This week I felt prompted to leave my linear study of Conference to focus on the sermon by Thomas S. Monson Be Strong and of a Good Courage. As I studied, I understood why this one was important for me exactly now. Because these reasons are so sacred and tender, I won't publish them in a public forum. Suffice it to say, God is watching over me personally. All quotes are from this sermon unless otherwise noted.
“While my breath is in me,...I will not remove mine integrity from me,” Job 27:3, 5.
"We live in a world where moral values have, in great measure, been tossed aside, where sin is flagrantly on display, and where temptations to stray from the strait and narrow path surround us. We are faced with persistent pressures and insidious influences tearing down what is decent and attempting to substitute the shallow philosophies and practices of a secular society...courage is needed...to say no when we should...to say yes when that is appropriate...to do the right thing because it is right. Inasmuch as the trend in society today is rapidly moving away from the values and principles the Lord has given us, we will almost certainly be called upon to defend that which we believe...We can help ourselves in our desire to do what is right if we put ourselves in places and participate in activities where our thoughts are influenced for good and where the Spirit of the Lord will be comfortable...He who stands steadfastly for that which is right must risk becoming at times disapproved and unpopular...It is impossible to stand upright when one plants his roots in the shifting sands of popular opinion and approval."
"Be the same person you are in the dark that you are in the light,” Jabari Parker.
While most Christians stand steadfast in the big things, sometimes not standing for truth and right are justified. Nobody needs to be obnoxious, however, followers of Christ are called to tactfully and charitably defend the kingdom of God. Animosity and contention will never, ever convert others toward the values and principles the Lord has given but instead encourages the opposite point of view. Clarity, logic, and articulateness allow clear discourse. With gentleness we need to watch, to pay attention for those times when we can be peacemakers, when we can be examples, when we can be in the right place, and when we can say the right thin.

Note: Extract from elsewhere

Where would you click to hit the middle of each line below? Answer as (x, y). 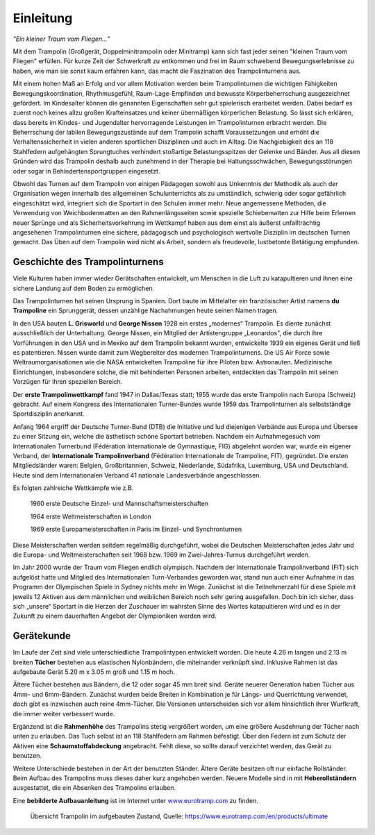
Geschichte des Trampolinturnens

"When anger is in control, you get unintended consequences," Jeanne DuPrau. To that I add, when thoughtfulness is in control, the consequences can be wonderful. No, we shouldn't acquiesce to sinfulness, but we should learn to engage in articulate, unperturbed dialog without getting angry. When people feel they are heard, they are more likely to listen and agree.

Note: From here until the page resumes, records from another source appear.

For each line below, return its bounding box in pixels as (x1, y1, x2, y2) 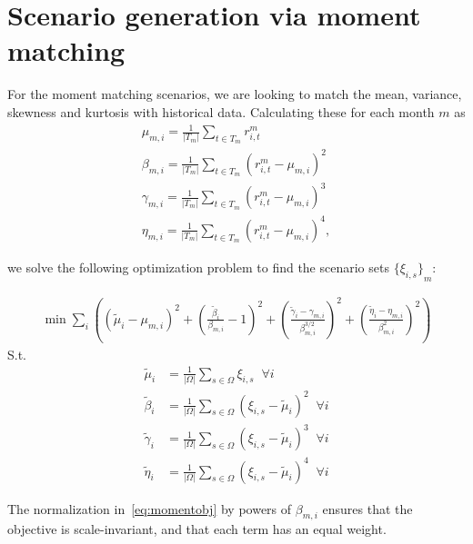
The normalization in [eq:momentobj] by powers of (7, 499, 292, 518)
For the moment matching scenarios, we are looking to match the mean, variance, (7, 84, 462, 104)
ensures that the (322, 499, 413, 518)
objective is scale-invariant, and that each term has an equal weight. (7, 519, 387, 539)
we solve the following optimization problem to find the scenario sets (7, 257, 389, 276)
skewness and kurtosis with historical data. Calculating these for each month (7, 102, 435, 121)

Recently, a close relative did just that. She saw a problem of moral duty that needed to be addressed on her side of the family. Instead of emotionally 'dealing with' the problem, she stepped back. To breed clarity and calm, she wrote down her observations and concerns and waited over night to allow emotions to settle. Addressing the problem with the proper person, my relative didn't allow herself to become ruffled even when the other person was overly emotional and blaming. Listening and then re-presenting the issues at hand, she was able to make a little headway. When the other person called back, the issue was worked out and resolved. Yes, it was emotionally draining to listen to the rantings of the other party in the proper frame of mind without returning tit for tat. In the end, the damage was less than it could have been if she had gone in with guns blazing. My relative was disapproved and unpopular for a short time, when she chose to do the right thing because it was right. This courage to do right, to preserve her integrity, empowered her in this situation.